Tiao said, “You’re being unfair. No one in our family wants you to get rich abroad. We just want you to have a peaceful and happy life. And if you talk nonsense, ignoring the simple truth, then there is a problem with your character.”
Tiao’s stern words overpowered Fan’s bluster a little bit, but then she used Yixun as an example. “And Dad pressured me in other ways. He kept asking me why I didn’t get a PhD degree. It’s my business whether I want to get a PhD or not. I’d like someone to tell me why Dad doesn’t push you to get a PhD. You don’t even have a master’s but you seem successful. How did I become the one who didn’t try hard enough? What kind of person do I have to be to satisfy you all?”
There was an interval of awkward silence.
Tiao said, “You’re too sensitive. Since when have you become so sensitive? Why do you hate life in China so much?”
“I’m disgusted by your fraud and tax evasion—you told me yourself that you never pay taxes for most of your extra income. This is your so-called good life. Do you know that in America you’d go to prison for evading taxes?”
“Yes, I’ve evaded tax, but I think you’re not angry about my tax evasion, but about the fact that you can’t do it yourself.”
“You’re projecting your own corrupt psychology on me. Americans’ sense of responsibility about taxes is much stronger than your’s.”
“Don’t make living in America sound like wearing the seamless garments of heaven. Didn’t you go through the back door to become an American citizen three months after you got there? You told me yourself that your father-in-law got you a false birth certificate to prove you were born in America. Were you born in America? Were you? You’re a Chinese who was born in Beijing and grew up in Fuan, and your Chinese name is Yin Xiaofan!”
“I would rather I hadn’t grown up in Fuan and I wish I didn’t have that history.”
“What history? What part of that history makes you so bitter?”

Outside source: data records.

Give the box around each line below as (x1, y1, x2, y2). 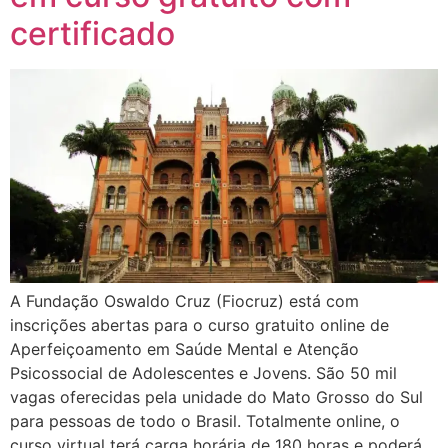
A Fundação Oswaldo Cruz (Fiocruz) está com (10, 290, 359, 311)
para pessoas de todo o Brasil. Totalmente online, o (10, 410, 400, 431)
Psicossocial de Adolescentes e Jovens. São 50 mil (10, 362, 397, 383)
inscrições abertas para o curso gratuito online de (10, 314, 389, 335)
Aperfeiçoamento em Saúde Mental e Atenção (10, 338, 359, 359)
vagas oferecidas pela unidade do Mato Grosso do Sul (10, 386, 423, 407)
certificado (10, 13, 175, 53)

“Do you really want me to say it?”
“Yes, I really do,” Tiao said.
“Seven years old,” Fan began. “One day when I was seven years old, I was knitting a pair of woollen socks and you were reading in front of the building. She … she was shovelling dirt under a tree, holding a toy metal bucket. After a while some old ladies called her from a short distance away—they were gathered there to sew the bindings of The Selected Works of Chairman Mao. She couldn’t hear them calling her, but I did. But then she saw them waving at her and clapping, so she … No, I won’t say the rest and I don’t want to talk about it.”
Tiao’s heart started to sink as Fan was telling the story. She thought Fan would never mention this long-suppressed history; she thought perhaps Fan didn’t have such a clear memory, but she did remember, and now was bringing it up at last. Tiao had no right to stop her, nor could she, either. Maybe her day of judgment had come at last. Let Fan tell their parents and announce it to society and let Tiao be free from that moment on. Now, into her sinking heart came a desperate sweetness, like that of an abandoned lover assaulted by an overwhelming surge of hopeless love for the one lost. So she urged Fan to go on; she couldn’t stand to have her drop the subject right in the middle. Fan should have the courage to finish if she had the courage to start.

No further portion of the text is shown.